Mira Maodus est une peintre française d'origine serbo-russe appartenant au courant abstrait, née en 1942. Elle partage son temps entre Paris, Belgrade et Tokyo.

Biographie[modifier | modifier le code]

Mira Maodus est née le dans un camp militaire italien à Medak (dans les Balkans) où sa mère Sofija Tesla, nièce de l’inventeur Nikola Tesla, avait fui[réf. souhaitée].

L’artiste passe sa jeunesse à Belgrade, la capitale actuelle de la Serbie. Dès le plus jeune âge, Mira Maodus a un penchant naturel pour l’art, passion empêchée par sa mère[réf. nécessaire]. En 1965, l’artiste décide de quitter Belgrade à la recherche de son chemin artistique. Elle étudie d’abord à Werkkunstschule à Francfort de 1965 à 1968, puis à l’Académie des beaux arts de Venise de 1969 à 1972 et à l’École nationale supérieure des beaux-arts de Paris de 1972 à 1975. Le titre de son mémoire de Master à l’Université de Milan (1978) est La scuola di Bologna nel 17°secolo - Guido Reni, Annibale Caracci and Guercino.

Au cours de ses voyages et de ses études, Mira développe une profonde admiration pour la Renaissance italienne, l’expressionnisme allemand, pour l’école de Paris (notamment Chaim Soutine et Amedeo Modigliani), pour l’Avant-garde russe, le mouvement Co.Br.a. et ainsi pour le street art[réf. souhaitée]. Grâce à ses voyages au Japon, où elle a vécu pendant sept ans, l’artiste explore l’étude de la calligraphie comme forme d’art.

Dans son parcours d’artiste sont identifiables deux périodes[réf. nécessaire], une première période où elle peint comme les Nouveaux Fauves, dans une sobriété “Matissienne" et une deuxième période où elle trouve son véritable chemin[réf. souhaitée]. Depuis son arrivée à Paris dans les années 1970, elle se dirige vers l'abstraction en juxtaposant les touches de couleurs et en ne jouant que sur les chromatismes. Mots, idéogrammes, caractères cyrilliques, chiffres naissent à nouveau sous formes oniriques. Une superposition complexe de formes et des codes.
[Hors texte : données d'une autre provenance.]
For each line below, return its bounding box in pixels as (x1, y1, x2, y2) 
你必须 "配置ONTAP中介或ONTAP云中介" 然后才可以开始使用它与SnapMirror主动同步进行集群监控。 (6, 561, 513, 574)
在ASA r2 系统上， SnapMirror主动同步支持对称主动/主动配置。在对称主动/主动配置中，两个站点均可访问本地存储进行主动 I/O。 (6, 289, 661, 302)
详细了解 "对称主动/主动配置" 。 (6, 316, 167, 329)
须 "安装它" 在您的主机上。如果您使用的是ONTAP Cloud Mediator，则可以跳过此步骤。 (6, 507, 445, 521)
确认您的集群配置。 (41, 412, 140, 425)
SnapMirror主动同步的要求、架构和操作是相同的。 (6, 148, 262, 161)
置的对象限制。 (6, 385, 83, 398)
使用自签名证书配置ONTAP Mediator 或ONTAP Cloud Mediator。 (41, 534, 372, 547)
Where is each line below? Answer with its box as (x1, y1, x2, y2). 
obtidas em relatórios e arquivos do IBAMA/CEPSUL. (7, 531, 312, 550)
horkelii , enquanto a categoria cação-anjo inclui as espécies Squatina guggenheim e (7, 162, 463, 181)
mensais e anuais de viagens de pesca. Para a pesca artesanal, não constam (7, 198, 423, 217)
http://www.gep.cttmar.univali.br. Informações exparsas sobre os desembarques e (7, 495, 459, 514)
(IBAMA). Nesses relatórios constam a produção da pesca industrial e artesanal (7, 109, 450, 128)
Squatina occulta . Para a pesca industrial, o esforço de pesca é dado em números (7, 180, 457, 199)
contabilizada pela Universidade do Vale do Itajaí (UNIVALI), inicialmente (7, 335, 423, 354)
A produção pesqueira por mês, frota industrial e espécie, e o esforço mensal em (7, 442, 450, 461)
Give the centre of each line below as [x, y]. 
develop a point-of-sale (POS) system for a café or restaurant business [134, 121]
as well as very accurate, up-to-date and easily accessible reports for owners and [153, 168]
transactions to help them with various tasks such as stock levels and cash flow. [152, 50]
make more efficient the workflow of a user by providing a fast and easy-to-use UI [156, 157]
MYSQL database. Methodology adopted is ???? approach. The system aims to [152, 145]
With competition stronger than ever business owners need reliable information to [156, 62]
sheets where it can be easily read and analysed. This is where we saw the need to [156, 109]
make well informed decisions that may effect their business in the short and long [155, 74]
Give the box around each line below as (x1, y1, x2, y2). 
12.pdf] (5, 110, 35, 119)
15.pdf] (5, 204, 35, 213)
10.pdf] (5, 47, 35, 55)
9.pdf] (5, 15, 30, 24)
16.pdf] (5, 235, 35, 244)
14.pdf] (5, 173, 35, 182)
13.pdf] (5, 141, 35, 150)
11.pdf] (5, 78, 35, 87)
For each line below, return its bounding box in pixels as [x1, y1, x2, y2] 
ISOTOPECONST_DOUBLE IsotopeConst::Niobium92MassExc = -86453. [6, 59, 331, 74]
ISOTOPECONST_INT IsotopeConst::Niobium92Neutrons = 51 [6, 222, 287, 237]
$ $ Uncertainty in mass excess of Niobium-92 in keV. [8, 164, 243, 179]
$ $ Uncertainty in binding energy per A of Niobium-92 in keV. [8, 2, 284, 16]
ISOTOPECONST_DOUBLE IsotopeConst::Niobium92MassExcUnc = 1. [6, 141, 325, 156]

Depuis 1973, l’artiste participe à plusieurs expositions collectives et personnelles auprès de galeries privées et dans des musées en France, Serbie, Japon, Italie, Russie, Suisse, Grande-Bretagne, États-Unis, Canada. Mira Maodus est membre de l’Association ULUS (The association of Visual Artists of Serbia) et de La Maison des Artistes en France.

Ses œuvres figurent dans la collection permanente du Musée national de Belgrade (Serbie), Musée d’art contemporain de Belgrade, Musée d’arte moderne Banja Luka (Boznia), Musée Trebinje (Hercegovina), Musée National Art Arad (Roumanie) et Miyagi Museum of Art de Sendai (Japon).

Depuis 1977, Mira Maodus vit et travaille dans le dernier atelier d’artiste de la Cité Falguière[1], à Montparnasse. C’est dans ce même atelier[2] que, dans les premières décennies du dernier siècle, vécut et travailla l’artiste russe Chaim Soutine. Dans la cour de l’Atelier de Soutine, Amedeo Modigliani a sculpté La Cariatide (New York, The Museum of Modern Art).

Musées, collections permanentes[modifier | modifier le code]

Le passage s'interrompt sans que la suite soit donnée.